2. Describe all the instructions supported by the machine, indicating their opcodes and encodings.

3. Disassemble the program encoded in the initial block of the testbench into human-readable assembly code. Explain what it does. In how many cycles does the program execute on the multi-cycle machine?

4. Create a diagram indicating how the same program would run on a pipelined processor with no branch delay slots and no forwarding, clearly indicating where stalls occur. Assume r0 = 1. On the vertical axis, show sequence of instructions executed. Horizontally, indicate the stage each instruction is in a given cycle and show where stalls occur.

5. On a similar diagram, show how the same sequence of instructions would be executed with forwarding. Indicate with arrows which registers are forwarded to the stages that read them.

6. How many stalls does a branch instruction introduce? How could you improve this?

7. In the previous processor, all flip-flops are were set on the rising edge of the clock cycle. When do we need to use the negative edge in the pipelined processor? Consider the following program fragment:

   \[
   \begin{align*}
   \text{imm } r0, & \ #1 \\
   \text{add } r1, r0, & \ #1 \\
   \text{add } r2, r0, & \ #2 \\
   \text{add } r3, r0, & \ #3 \\
   \end{align*}
   \]

   On a timing diagram with a clock pulse, show accesses to the register file.

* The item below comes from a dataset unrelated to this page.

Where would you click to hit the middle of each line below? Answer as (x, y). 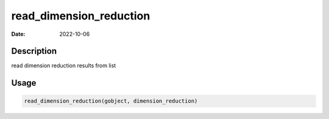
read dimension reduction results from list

8. Provide a pipelined implementation in Verilog or SystemVerilog. First, you need to remove the state variable an allow all blocks to run in parallel. Next, you need to stall execution until the target of branches is known. Forwarding paths are also required, from the EX/WB registers to the inputs of the ALU. Lastly, you might want to bring branch target calculation forward in time, reducing the number of stalls introduced by branches. The following hints might be helpful:

   (a) You might need to keep track which instruction is running in individual stages and register indices might also need to be stored, besides the values read from the register file. What additional information do you need to keep in the pipeline registers?

   (b) Where is the program counter updated? Try moving the logic out of any stage it might be in now. Think of an updated conditioned by the instruction running in the last stage.

   (c) Think carefully about stalls. In which stage are they introduced? How and when are they propagated? You should add a flag to turn each stage into a no-op in case of a stall. When a stage does not perform an operation, the next stage in the next cycle should be a no-op as well, propagating the flag. Remember that we do not stall instructions mid-flight, we only delay fetching instructions until we are certain they can be executed without conflict.

   ```verilog
   always @(posedge clk)
   
   if (!rst) begin
   if (EX_bubble) begin
   .
   end else begin
   .
   end
   ```

   (d) What needs to be forwarded from where? Instead of using EX_opA and EX_opB in the EX stage, introduce wires for ALU_opA, ALU_opB, defining combinatorial logic to either read from the EX registers or some other registers, using additional information passed on from earlier stages.

   (e) What operation needs to run on the negative edge of the clock cycle? Do you move the whole stage or only a certain portion of it?